So what we do here at People First Productivity Solutions is we help organizations, small and mid-size businesses to understand and utilize people practices that will drive productivity and, and business results. And I’m also the founder of People First Leadership Academy, which is a resource for tons of free resources, for topics like the one we’ll talk about today and for, all sorts of things that might be on your mind as you think about people practices.

[00:01:31] Garrett Jestice: I love it. Well, we are very excited that you can be on the show today and share some of that wealth of knowledge that you have on HR and all of these topics with us. before we jump into our topic for today though, one of the questions I really like to ask a lot of people is, what drew you to the field of HR?

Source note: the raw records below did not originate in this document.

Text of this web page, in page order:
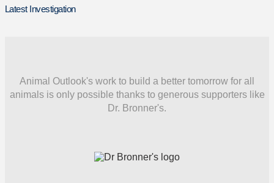
Latest Investigation
Animal Outlook's work to build a better tomorrow for all
animals is only possible thanks to generous supporters like
Dr. Bronner's.
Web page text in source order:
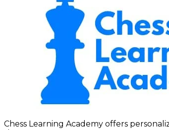
Chess Learning Academy offers
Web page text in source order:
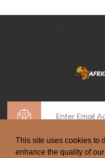
This site uses cookies to
enhance the quality of
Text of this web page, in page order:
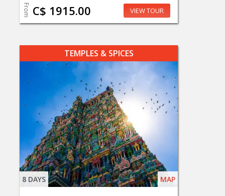
From C$ 1915.00 VIEW TOUR
TEMPLES & SPICES
8 DAYS MAP
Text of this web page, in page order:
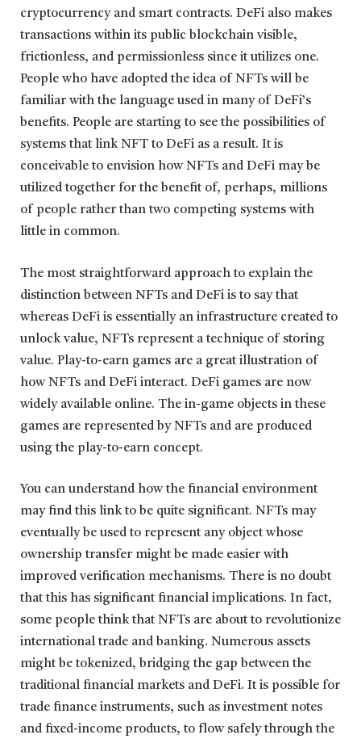
cryptocurrency and smart contracts. DeFi also makes
transactions within its public blockchain visible,
frictionless, and permissionless since it utilizes one.
People who have adopted the idea of NFTs will be
familiar with the language used in many of DeFi’s
benefits. People are starting to see the possibilities of
systems that link NFT to DeFi as a result. It is
conceivable to envision how NFTs and DeFi may be
utilized together for the benefit of, perhaps, millions
of people rather than two competing systems with
little in common.
The most straightforward approach to explain the
distinction between NFTs and DeFi is to say that
whereas DeFi is essentially an infrastructure created to
unlock value, NFTs represent a technique of storing
value. Play-to-earn games are a great illustration of
how NFTs and DeFi interact. DeFi games are now
widely available online. The in-game objects in these
games are represented by NFTs and are produced
using the play-to-earn concept.
You can understand how the financial environment
may find this link to be quite significant. NFTs may
eventually be used to represent any object whose
ownership transfer might be made easier with
improved verification mechanisms. There is no doubt
that this has significant financial implications. In fact,
some people think that NFTs are about to revolutionize
international trade and banking. Numerous assets
might be tokenized, bridging the gap between the
traditional financial markets and DeFi. It is possible for
trade finance instruments, such as investment notes
and fixed-income products, to flow safely through the
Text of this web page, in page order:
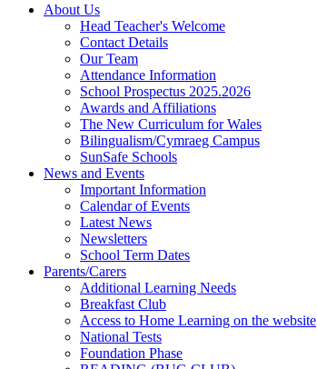
About Us
Head Teacher's Welcome
Contact Details
Our Team
Attendance Information
School Prospectus 2025.2026
Awards and Affiliations
The New Curriculum for Wales
Bilingualism/Cymraeg Campus
SunSafe Schools
News and Events
Important Information
Calendar of Events
Latest News
Newsletters
School Term Dates
Parents/Carers
Additional Learning Needs
Breakfast Club
Access to Home Learning on the website
National Tests
Foundation Phase
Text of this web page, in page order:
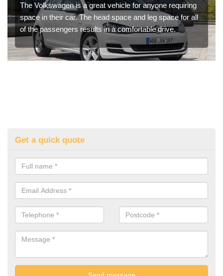
The Volkswagen is a great vehicle for anyone requiring
space in their car. The head space and leg space for all
of the passengers results in a comfortable drive.
Get a quick quote
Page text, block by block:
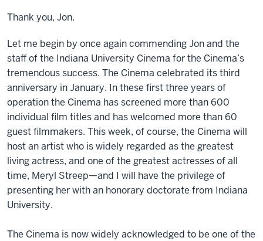
Thank you, Jon.
Let me begin by once again commending Jon and the
staff of the Indiana University Cinema for the Cinema’s
tremendous success. The Cinema celebrated its third
anniversary in January. In these first three years of
operation the Cinema has screened more than 600
individual film titles and has welcomed more than 60
guest filmmakers. This week, of course, the Cinema will
host an artist who is widely regarded as the greatest
living actress, and one of the greatest actresses of all
time, Meryl Streep—and I will have the privilege of
presenting her with an honorary doctorate from Indiana
University.
The Cinema is now widely acknowledged to be one of the
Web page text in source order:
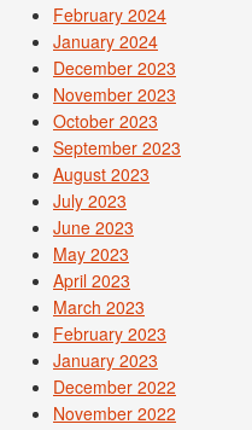
February 2024
January 2024
December 2023
November 2023
October 2023
September 2023
August 2023
July 2023
June 2023
May 2023
April 2023
March 2023
February 2023
January 2023
December 2022
November 2022
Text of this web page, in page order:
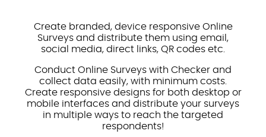
Create branded, device responsive Online
Surveys and distribute them using email,
social media, direct links, QR codes etc.
Conduct Online Surveys with Checker and
collect data easily, with minimum costs.
Create responsive designs for both desktop or
mobile interfaces and distribute your surveys
in multiple ways to reach the targeted
respondents!
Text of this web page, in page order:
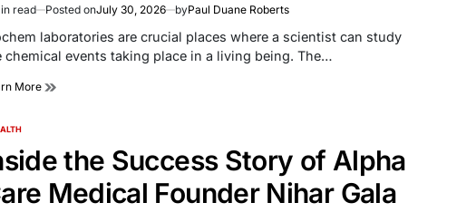
read Posted onJuly 30, 2026 byPaul Duane Roberts
laboratories are crucial places where a scientist can study
chemical events taking place in a living being. The…
More
the Success Story of Alpha
Medical Founder Nihar Gala
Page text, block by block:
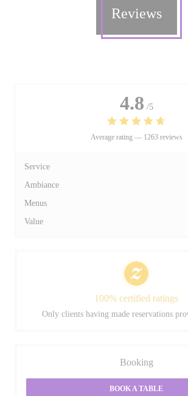
Reviews
4.8 /5
Average rating — 1263 reviews
Service
Ambiance
Menus
Value
100% certified ratings
Only clients having made reservations
Booking
BOOK A TABLE
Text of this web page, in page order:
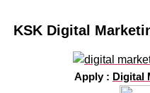
KSK Digital
Apply : Digital
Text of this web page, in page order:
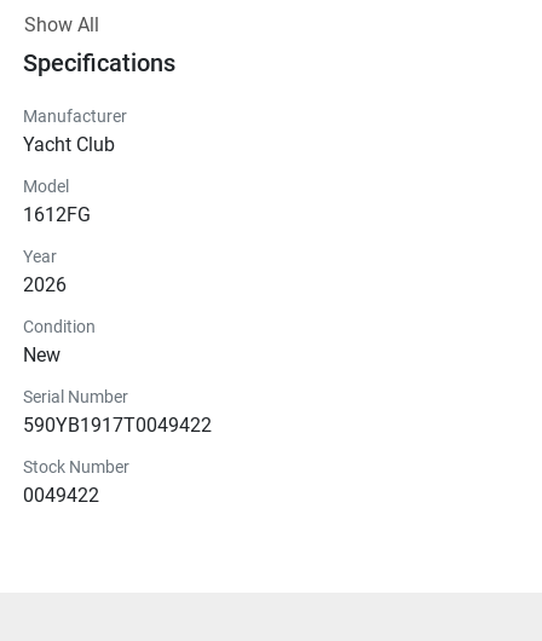
Contact for pricing and availability.
Show All
Specifications
Manufacturer
Yacht Club
Model
1612FG
Year
2026
Condition
New
Serial Number
590YB1917T0049422
Stock Number
0049422

That’s part one. And then part two is, What’s kept you in that space in your.

[00:01:55] Deb Calvert: Well, I’m sort of a unique situation because I, I. Never knew I was being drawn to the HR space. I had a great sales career. And then I got this promotion into corporate where the sales, function, training and development sat in HR and that opened my eyes up to a whole lot. And I, I grew into HR by, by necessity, especially as the company cut back for that whole sales process that they went through.

And then in business for myself, I, I kind rode both. I, I worked a lot in sales. I worked a lot in leadership development and people practices with HR people, and really, it’s just this past year where I’ve, I’ve sort of declared more HR less sales that this is what I’m feeling.

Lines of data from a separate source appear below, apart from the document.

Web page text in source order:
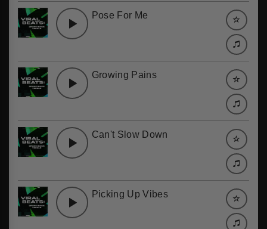
Pose For Me
Growing Pains
Can't Slow Down
Picking Up Vibes
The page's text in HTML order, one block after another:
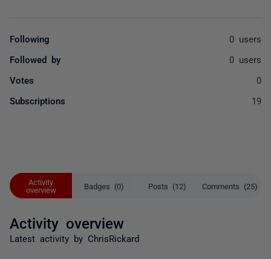
Activity
overview
Badges (0) Posts (12) Comments (25)
Activity overview
Latest activity by ChrisRickard
Following 0 users
Followed by 0 users
Votes 0
Subscriptions 19
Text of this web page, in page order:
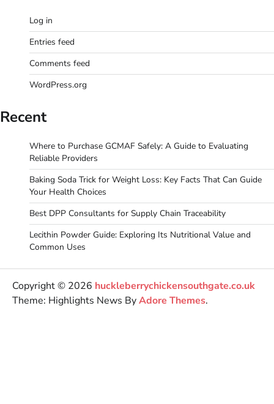
Log in
Entries feed
Comments feed
WordPress.org
Recent
Where to Purchase GCMAF Safely: A Guide to Evaluating
Reliable Providers
Baking Soda Trick for Weight Loss: Key Facts That Can Guide
Your Health Choices
Best DPP Consultants for Supply Chain Traceability
Lecithin Powder Guide: Exploring Its Nutritional Value and
Common Uses
Copyright © 2026 huckleberrychickensouthgate.co.uk
Theme: Highlights News ByAdore Themes.
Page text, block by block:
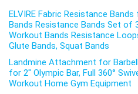
ELVIRE Fabric Resistance
Bands Resistance Bands Set of
Workout Bands Resistance
Glute Bands, Squat Bands
Landmine Attachment for
for 2″ Olympic Bar, Full 360°
Workout Home Gym Equipment
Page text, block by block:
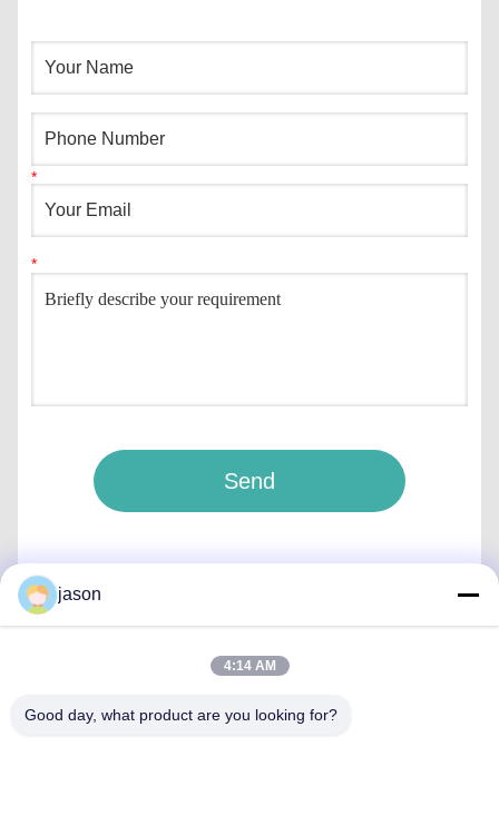
Send
Address
jason
4:14 AM
Good day, what product are you looking for?

[00:02:39] Garrett Jestice: Mm-hmm. . That’s awesome. I love it. And what is it about HR that’s really drawn you to that and wanted, wanted to really declare that in this last year?

[00:02:47] Deb Calvert: Well, you know, everything I’ve ever done, in my intrinsic motivators, I, I wanna make a difference and making a difference in this time and place that we are now to people, to people who are feeling stressed to people who aren’t having a great employee experience, to people who are not getting clarity.

That’s really gratifying when you can do that. And so, that I, I’m fueled by that.

[00:03:10] Garrett Jestice: I love that. You can definitely see that as you talk about that. So again, super excited for this topic and I think it’s a very important one. As you and I discussed what the topic should be for today’s episode, you proposed this idea of some fast fixes for something that effects, I think probably every, every company and has affected everyone at some point, but it’s burnout.

A lot of times we hear about burnout, employee burnout. And so really to start us off on that, set the stage for us and tell us, you know, according to you, what is, what does burnout really mean? What is that?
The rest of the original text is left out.